Mersin'in Silifke ilçesinde 1936'da dünyaya gelen sanatçı, 47 yılı aşkın süren sanat yaşamında oratoryo, opera, operet ve müzikli oyun 30'dan fazla eserin başrolünde yer aldı, kendisi için bestelenen veya düzenlenen eserlerin de dahil olduğu birçok eseri ise dünyada ve Türkiye'de ilk kez seslendirdi.
Münir Nurettin Selçuk'un Türk Müziği Konservatuvarında öğrencisi olan sanatçı,1962'de korist olarak girdiği İstanbul Şehir Operası'nda 1965'te solist oldu ve 1970'te kapanıncaya kadar da baştenor olarak görevini sürdürdü. 1980'de "Deutsche Oper Berlin"de bir süre çalışan Uras, ünlü orkestra şefleri ve Leyla Gencer'le opera eğitimini sürdürdü.
Türkiye'deki etkinliklerinin yanı sıra, Avrupa'nın birçok ülkesinde opera, resital, senfonik konser ve oratoryo performanslarında yer aldı. Başta Otello, Aida, Il Travatore, Andre Chenier, Turandot, Carmen, Cavalleria Rusticana ve I Pagliacci operaları olmak üzere 30'un üstünde başrol oynadı.1992'den beri İTÜ Devlet Konservatuvarı'nda Öğretim Görevlisi olarak çalışan Uras, Tosca'dan Heybeli'ye, Tura Şarkıları ve Yunus Emre albümlerinin kayıtlarında yer aldı.
Sanatçı, 1973'de katıldığı İstanbul Devlet Operası'ndaki görevini 2003 yılında bırakarak emekli oldu.
1973’ten 2003’e kadar, tam otuz sene boyunca İstanbul Devlet Opera ve Balesinde tenor ses için yazılmış hemen hemen tüm önemli rolleri seslendirdi Erol Uras.
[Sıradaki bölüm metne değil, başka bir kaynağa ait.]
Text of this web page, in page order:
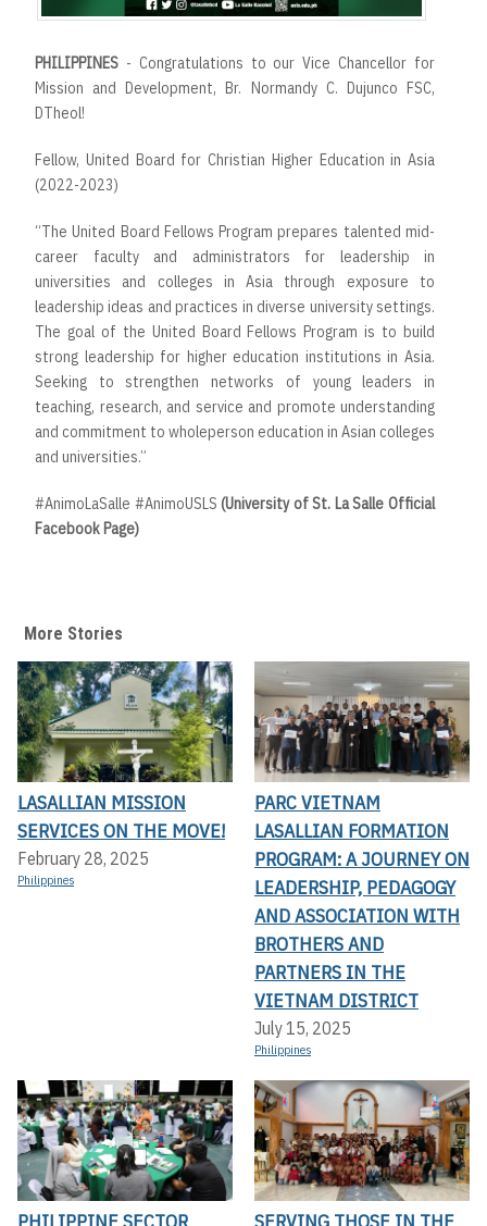
PHILIPPINES - Congratulations to our Vice Chancellor for
Mission and Development, Br. Normandy C. Dujunco FSC,
DTheol!
Fellow, United Board for Christian Higher Education in Asia
(2022-2023)
“The United Board Fellows Program prepares talented mid-
career faculty and administrators for leadership in
universities and colleges in Asia through exposure to
leadership ideas and practices in diverse university settings.
The goal of the United Board Fellows Program is to build
strong leadership for higher education institutions in Asia.
Seeking to strengthen networks of young leaders in
teaching, research, and service and promote understanding
and commitment to wholeperson education in Asian colleges
and universities.”
#AnimoLaSalle #AnimoUSLS (University of St. La Salle Official
Facebook Page)
More Stories
LASALLIAN MISSION
SERVICES ON THE MOVE!
February 28, 2025
Philippines
PARC VIETNAM
LASALLIAN FORMATION
PROGRAM: A JOURNEY ON
LEADERSHIP, PEDAGOGY
AND ASSOCIATION WITH
BROTHERS AND
PARTNERS IN THE
VIETNAM DISTRICT
July 15, 2025
Philippines
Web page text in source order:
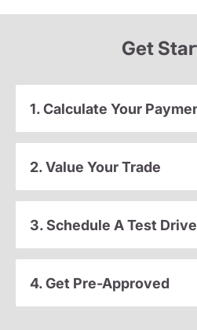
Get
1. Calculate Your
2. Value Your Trade
3. Schedule A Test Drive
4. Get Pre-Approved
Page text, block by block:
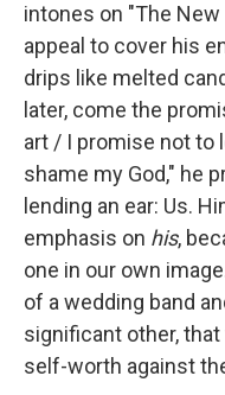
intones on "The
appeal to cover his
drips like melted
later, come the
art / I promise not to
shame my God," he
lending an ear: Us.
emphasis on his,
one in our own
of a wedding band
significant other,
self-worth against

Başrolde oynadığı eser sayısı 30’un üzerindeydi. ‘Othello’, ‘Aida’, ‘Il Trovatore’, ‘Turandot’, ‘Carmen’, ‘Maça Kızı’, ‘Cavalleria Rusticana’, ve ‘I Pagliacci’ bunlardan sadece birkaçı…
Türk musikisi de Erol Uras’ın hayatında önemli bir yere sahipti. Yaşamında operadan önce Türk musikisi vardı ve çok da seviyordu bu müziği. Kim bilir belki de o özgün ve renkli yorumunda Türk musikisi geçmişinin de katkısı vardı. Klasik opera tekniğini etkilemesin diye uzun zaman Türk müziği şarkıları icra etmedi, bununla birlikte türküleri çoksesli olarak yorumladığı konserler verdi.
Artık tekniğini etkilemeyeceğini düşündüğü noktada Türk müziği eserlerini de seslendirmeye başladı. 1993’te kurduğu bir kadınlar orkestrasıyla İstanbul üzerine Türk ve Batı müziği eserleri seslendirdi. Bu proje çok sevildi ve aynı konseptte pek çok konser verdi. Berlin’de verdiği ‘Tosca’dan Kalamış’a konseri çok ses getirdi. Akabinde İş Bankası katkılarıyla ‘Tosca’dan Heybeli’ye albümü yayımlandı.
Emekli olduktan sonra da zaman zaman başrolde yer almaya devam eden sanatçı, Tango Turco adlı bir albüme de imza attı.
12 Nisan 2021 akşamı 85 yaşında koronavirüs hastalığından vefat etti.